You’re not a real teacher until a student shares with you that your fly has been down most of the class period.
The Wizard of Oz is my favourite movie about serial murder for personal gain.
Me: What’s the worst date you’ve ever been on?
Date: ugh one guy was a total idiot
Me: Did you end it early?
Date: No I wanna finish this dessert
*eats way too much delicious space pudding*
Me: Oof I am STUFFED! What’d you call this again?
Alien Chef: OH MY GOD YOU ATE MY GRANDMOTHER!
[bar]
CUSTOMER: Barman
BARMAN: Sir?
C: This beer tastes like piss
[further down the bar]
BEAR GRYLLS: I’ll have what he’s having
No one:
Absolutely no one:
Alexa: I’ve found one zoo near you with monkeys.

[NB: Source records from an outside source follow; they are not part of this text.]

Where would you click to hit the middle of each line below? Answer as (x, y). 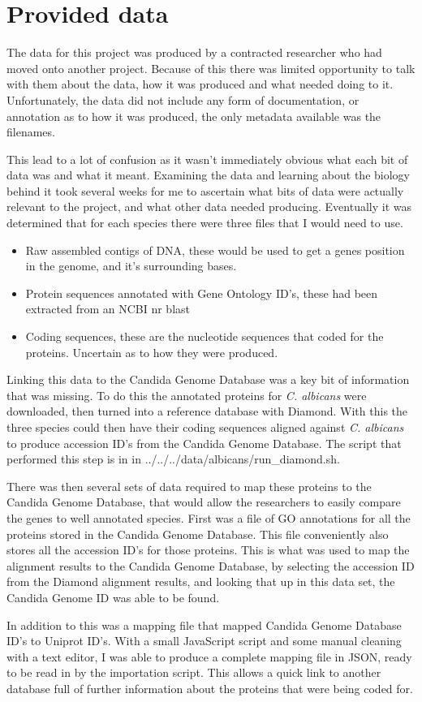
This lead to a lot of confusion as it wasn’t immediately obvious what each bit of (207, 159)
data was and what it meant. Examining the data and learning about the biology (208, 175)
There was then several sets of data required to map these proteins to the (189, 486)
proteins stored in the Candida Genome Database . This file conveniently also (198, 534)
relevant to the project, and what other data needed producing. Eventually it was (209, 207)
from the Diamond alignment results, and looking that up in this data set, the (201, 581)
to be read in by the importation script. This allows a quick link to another (194, 672)
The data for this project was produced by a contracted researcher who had (194, 52)
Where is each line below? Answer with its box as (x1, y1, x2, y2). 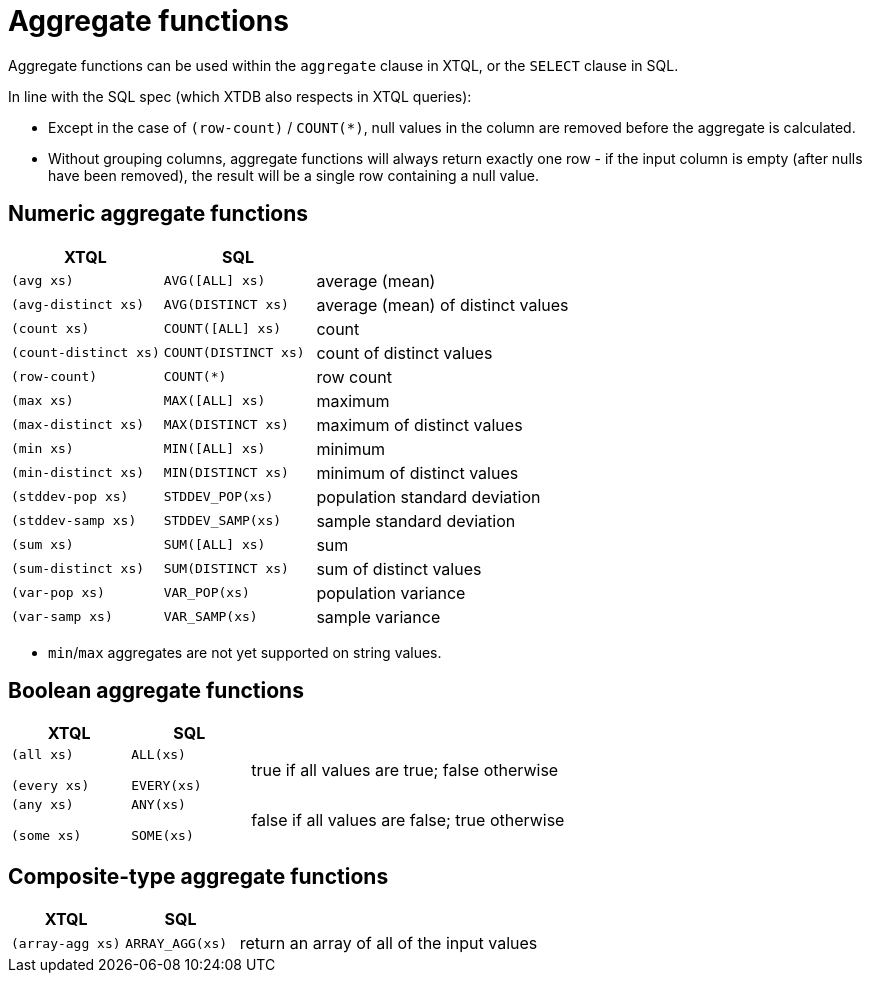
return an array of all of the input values (239, 933, 538, 954)
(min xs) (11, 441, 74, 457)
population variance (316, 582, 466, 603)
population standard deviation (316, 486, 541, 507)
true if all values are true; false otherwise (251, 760, 559, 781)
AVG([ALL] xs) (163, 273, 266, 289)
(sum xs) (11, 537, 74, 553)
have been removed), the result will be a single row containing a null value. (48, 166, 540, 184)
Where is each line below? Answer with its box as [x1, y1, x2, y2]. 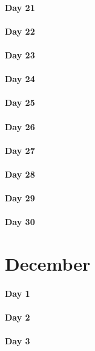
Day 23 [5, 48, 35, 61]
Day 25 [5, 96, 35, 109]
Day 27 [5, 144, 35, 156]
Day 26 [5, 120, 35, 133]
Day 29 [5, 192, 35, 204]
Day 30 [5, 215, 35, 228]
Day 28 [5, 167, 35, 180]
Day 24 [5, 72, 35, 85]
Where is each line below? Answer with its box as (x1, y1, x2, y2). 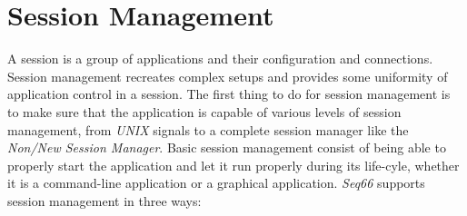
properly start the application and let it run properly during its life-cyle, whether (7, 155, 460, 174)
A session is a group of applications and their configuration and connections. (7, 49, 433, 68)
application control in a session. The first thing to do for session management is (7, 84, 451, 103)
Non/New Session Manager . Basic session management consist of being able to (7, 138, 446, 157)
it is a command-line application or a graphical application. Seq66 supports (7, 173, 425, 192)
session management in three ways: (7, 191, 202, 210)
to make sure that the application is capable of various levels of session (7, 102, 402, 121)
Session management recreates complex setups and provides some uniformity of (7, 66, 448, 85)
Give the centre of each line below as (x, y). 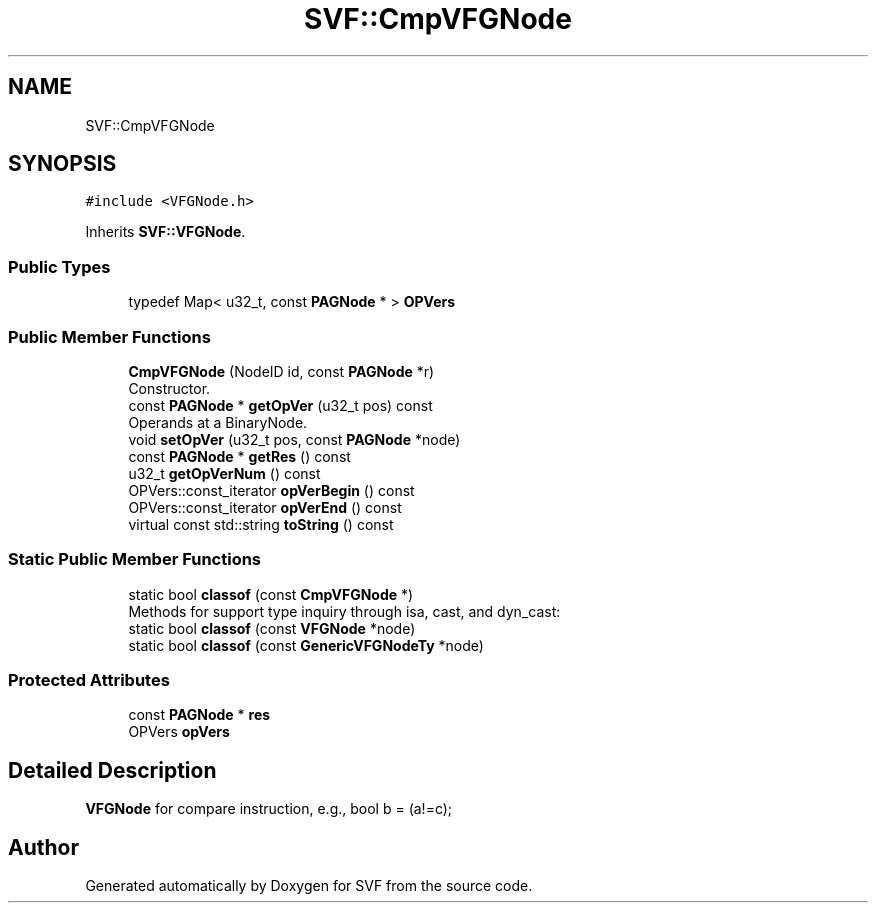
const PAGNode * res (199, 715)
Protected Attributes (89, 680)
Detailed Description (112, 770)
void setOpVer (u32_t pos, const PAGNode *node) (294, 439)
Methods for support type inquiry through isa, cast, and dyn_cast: (344, 611)
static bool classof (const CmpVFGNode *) (271, 594)
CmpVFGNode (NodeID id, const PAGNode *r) (281, 371)
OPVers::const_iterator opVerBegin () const (271, 490)
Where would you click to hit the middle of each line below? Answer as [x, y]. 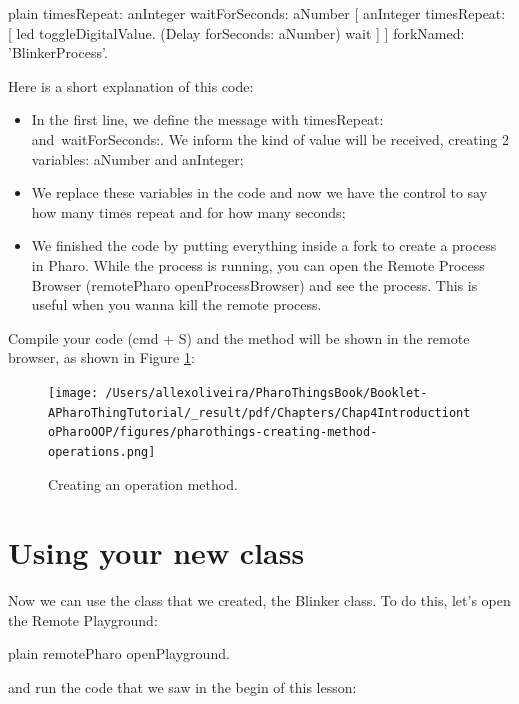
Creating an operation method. [143, 483]
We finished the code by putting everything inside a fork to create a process [264, 245]
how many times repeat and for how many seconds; [188, 211]
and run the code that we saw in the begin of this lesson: [182, 687]
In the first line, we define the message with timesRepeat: [207, 119]
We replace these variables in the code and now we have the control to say [259, 192]
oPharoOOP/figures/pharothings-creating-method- [213, 432]
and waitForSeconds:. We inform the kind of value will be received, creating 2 [270, 138]

I illegally download music, but only Metallica.
They seem to be pretty cool about it.
Wonder Woman is in theaters June 2nd. But if you want a sneak preview, watch Sally Yates’ performance in front of the Senate.
“Do you know why I pulled you over?”
“You thought I’d like your pretty lights?”
“Recite the alphabet backwards”
“I can’t even do that sober”
Clown Uber driver:
Get in! We have room for one more.
there are differences between normal surfing and crowd surfing for example when you crowd surf people get upset if you pee
I never make New Year’s resolutions. I just carry the ones over from the previous year and add “This time I’m serious”
First of all the thin slices you eat to straighten up the cake don’t count
[When water has one thing in it]
SOCIETY: That’s gross you have to throw it out.[When water has many things in it]
SOCIETY: That’s soup it’s food now.
If you’d like to be left alone just carry a doll everywhere you go.
The average person swallows over 4,000 spiders each year. More than that. Tens of thousands. Hundreds of thousands of spiders. It’s crazy.